__SUPPLIED RECORDS__:
◆ ◆ ◆ ◆ ◆
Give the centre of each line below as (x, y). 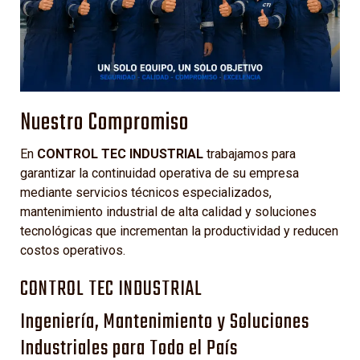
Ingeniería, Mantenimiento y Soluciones (165, 323)
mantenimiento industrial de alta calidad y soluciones (168, 212)
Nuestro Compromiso (104, 123)
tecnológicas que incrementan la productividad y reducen (179, 231)
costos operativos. (73, 251)
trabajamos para (250, 154)
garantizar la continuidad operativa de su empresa (160, 174)
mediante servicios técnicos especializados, (146, 193)
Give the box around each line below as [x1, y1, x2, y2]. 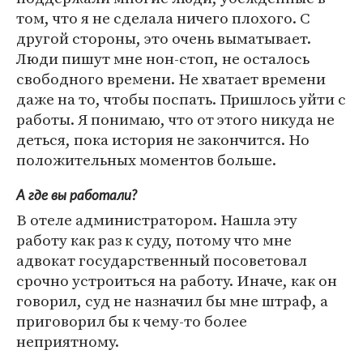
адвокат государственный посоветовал [16, 250, 307, 271]
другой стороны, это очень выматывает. [16, 28, 311, 49]
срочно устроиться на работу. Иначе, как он [16, 270, 337, 292]
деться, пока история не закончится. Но [16, 129, 310, 151]
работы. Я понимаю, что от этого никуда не [16, 109, 335, 130]
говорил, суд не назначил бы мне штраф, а [16, 290, 328, 312]
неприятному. [16, 331, 119, 352]
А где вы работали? [16, 189, 137, 203]
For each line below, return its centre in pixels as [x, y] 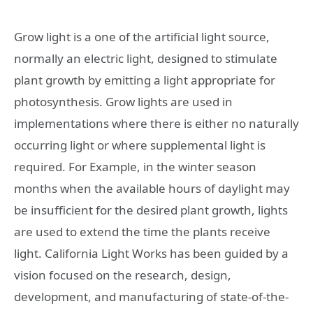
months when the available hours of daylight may [152, 188]
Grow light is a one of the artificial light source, [142, 36]
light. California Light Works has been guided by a [151, 253]
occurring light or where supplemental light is [140, 145]
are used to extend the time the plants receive [142, 231]
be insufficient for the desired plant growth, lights [151, 210]
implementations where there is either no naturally [156, 123]
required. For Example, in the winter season [135, 166]
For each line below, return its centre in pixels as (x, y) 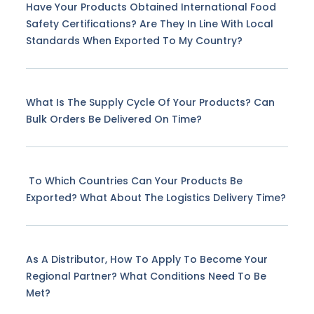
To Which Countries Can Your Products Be (134, 181)
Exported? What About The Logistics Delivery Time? (156, 198)
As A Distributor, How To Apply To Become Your (146, 260)
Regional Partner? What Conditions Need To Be (146, 277)
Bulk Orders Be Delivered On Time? (114, 120)
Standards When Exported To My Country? (134, 41)
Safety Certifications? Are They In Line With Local (149, 24)
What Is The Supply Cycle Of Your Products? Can (150, 103)
◆ ◆ ◆ ◆ ◆
__TASK DETAILS__:
Search the entries for "Products" and copy out each line that has it.

__PROBLEM SOLUTION__:
To Which Countries Can Your Products Be (134, 181)
What Is The Supply Cycle Of Your Products? Can (150, 103)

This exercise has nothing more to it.